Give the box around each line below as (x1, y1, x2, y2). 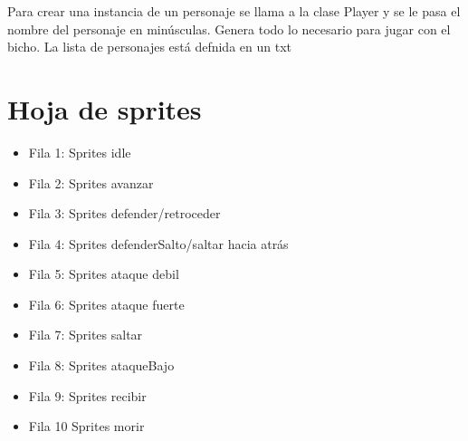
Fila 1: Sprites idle (28, 142, 131, 161)
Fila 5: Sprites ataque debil (28, 264, 179, 283)
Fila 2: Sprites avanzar (28, 173, 154, 192)
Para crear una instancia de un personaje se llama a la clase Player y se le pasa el (7, 2, 461, 20)
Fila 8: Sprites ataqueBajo (28, 356, 175, 375)
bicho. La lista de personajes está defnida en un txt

☆ ☆ ☆ ☆ ☆

_WHAT IS EXPECTED_
Using the data above, report the number of lines that contain the string "Fila", and only that number.

_SOLVED PROBLEM_
4